By analysing those human cells, scientists can learn a lot about a person. For example, they can conduct genetic analysis and determine if a person has a particular mutation.

So what has this got to do with Parkinson’s disease?

Well, recently several research groups have been looking at saliva with the hope that biomarkers – chemicals that may allow for early detection or better monitoring of Parkinson’s disease – could be found.

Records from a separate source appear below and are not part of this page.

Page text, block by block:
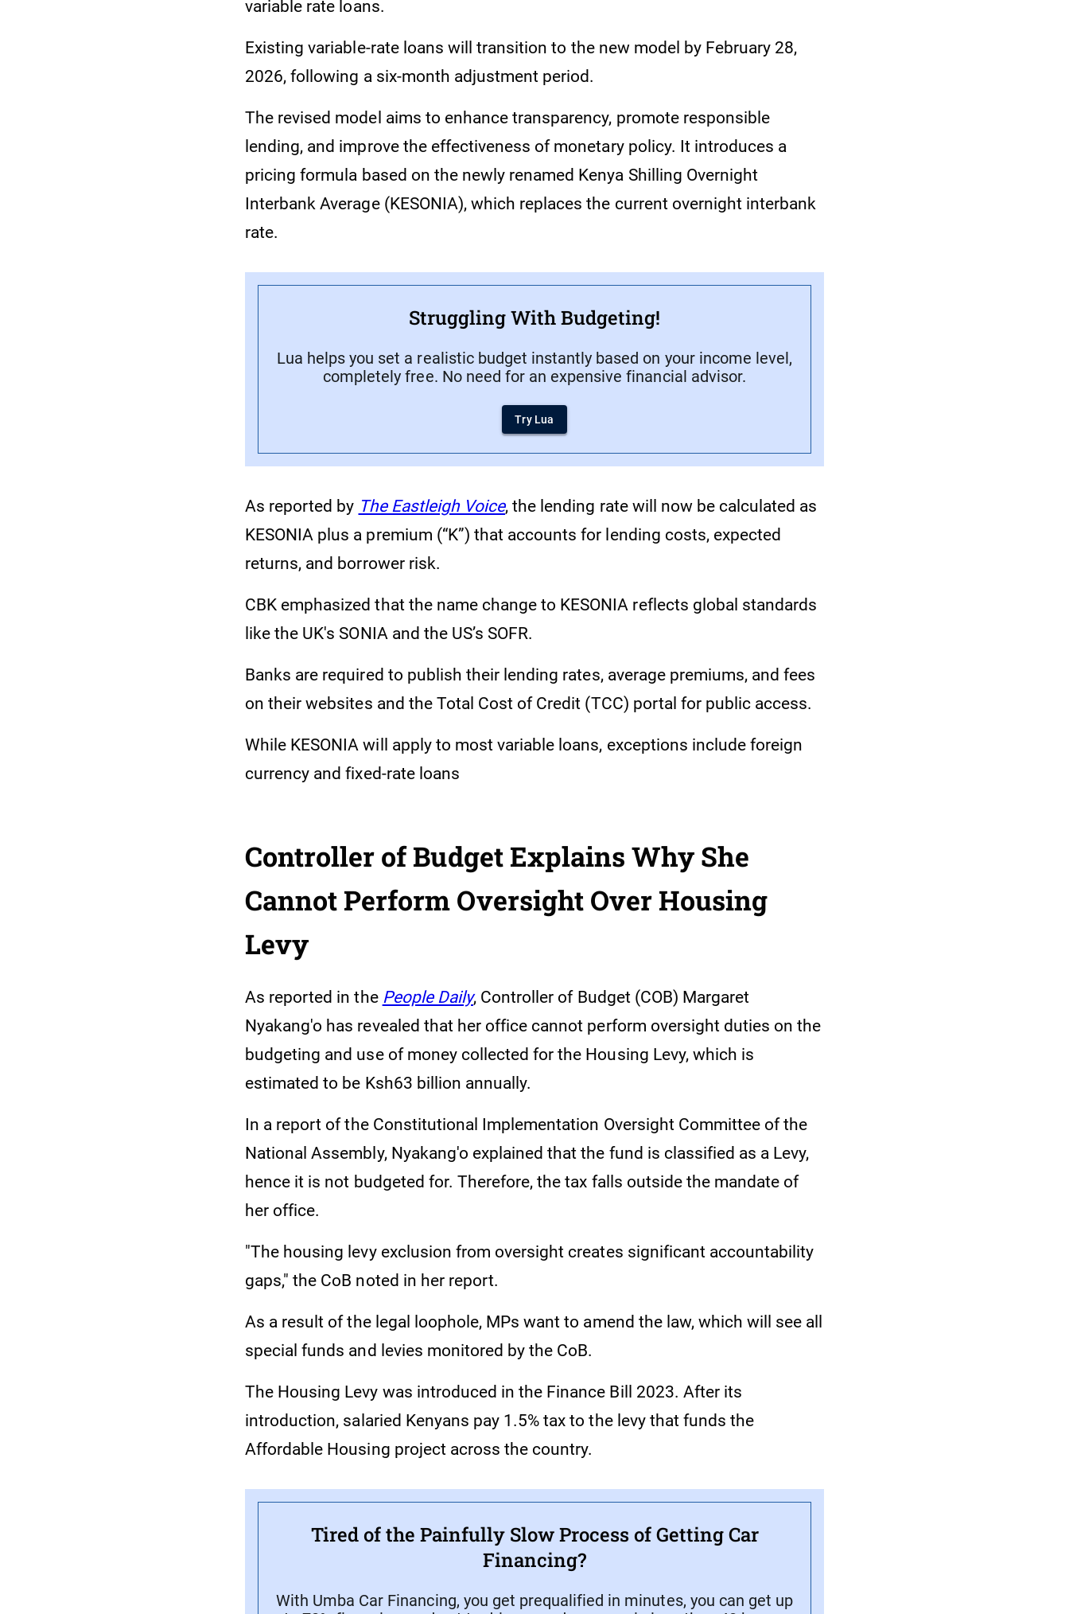
variable rate loans.
Existing variable-rate loans will transition to the new model by February 28,
2026, following a six-month adjustment period.
The revised model aims to enhance transparency, promote responsible
lending, and improve the effectiveness of monetary policy. It introduces a
pricing formula based on the newly renamed Kenya Shilling Overnight
Interbank Average (KESONIA), which replaces the current overnight interbank
rate.
Struggling With Budgeting!
Lua helps you set a realistic budget instantly based on your income level,
completely free. No need for an expensive financial advisor.
Try Lua
As reported by The Eastleigh Voice, the lending rate will now be calculated as
KESONIA plus a premium (“K”) that accounts for lending costs, expected
returns, and borrower risk.
CBK emphasized that the name change to KESONIA reflects global standards
like the UK's SONIA and the US’s SOFR.
Banks are required to publish their lending rates, average premiums, and fees
on their websites and the Total Cost of Credit (TCC) portal for public access.
While KESONIA will apply to most variable loans, exceptions include foreign
currency and fixed-rate loans
Controller of Budget Explains Why She
Cannot Perform Oversight Over Housing
Levy
As reported in the People Daily, Controller of Budget (COB) Margaret
Nyakang'o has revealed that her office cannot perform oversight duties on the
budgeting and use of money collected for the Housing Levy, which is
estimated to be Ksh63 billion annually.
In a report of the Constitutional Implementation Oversight Committee of the
National Assembly, Nyakang'o explained that the fund is classified as a Levy,
hence it is not budgeted for. Therefore, the tax falls outside the mandate of
her office.
"The housing levy exclusion from oversight creates significant accountability
gaps," the CoB noted in her report.
As a result of the legal loophole, MPs want to amend the law, which will see all
special funds and levies monitored by the CoB.
The Housing Levy was introduced in the Finance Bill 2023. After its
introduction, salaried Kenyans pay 1.5% tax to the levy that funds the
Affordable Housing project across the country.
Tired of the Painfully Slow Process of Getting Car
Financing?
With Umba Car Financing, you get prequalified in minutes, you can get up

And recently, some of that research has seemingly paid big dividends:


Title: Prevalence of Submandibular Gland Synucleinopathy in Parkinson’s Disease, Dementia with Lewy Bodies and other Lewy Body Disorders.
Authors: Beach TG, Adler CH, Serrano G, Sue LI, Walker DG, Dugger BN, Shill HA, Driver-Dunckley E, Caviness JN, Intorcia A, Filon J, Scott S, Garcia A, Hoffman B, Belden CM, Davis KJ, Sabbagh MN.
Journal: J Parkinsons Dis. 2016 [Epub ahead of print]
PMID: 26756744

In this study, published in January of this year, the researchers collected small biopsies of the submandibular gland (one of the three primary producers of saliva) from the bodies of people who died with various conditions (including Parkinson’s disease). They analysed the biopsies for alpha synuclein – the chemical in the brain associated with Parkinson’s disease. We have previously written about alpha synuclein, a chemical in the brain that is associated with Parkinson’s disease (for a primer on alpha synuclein, click here). They found that alpha synuclein was present in the saliva gland of 89% of the subjects who died with Parkinson’s disease, but none of the 110 control samples.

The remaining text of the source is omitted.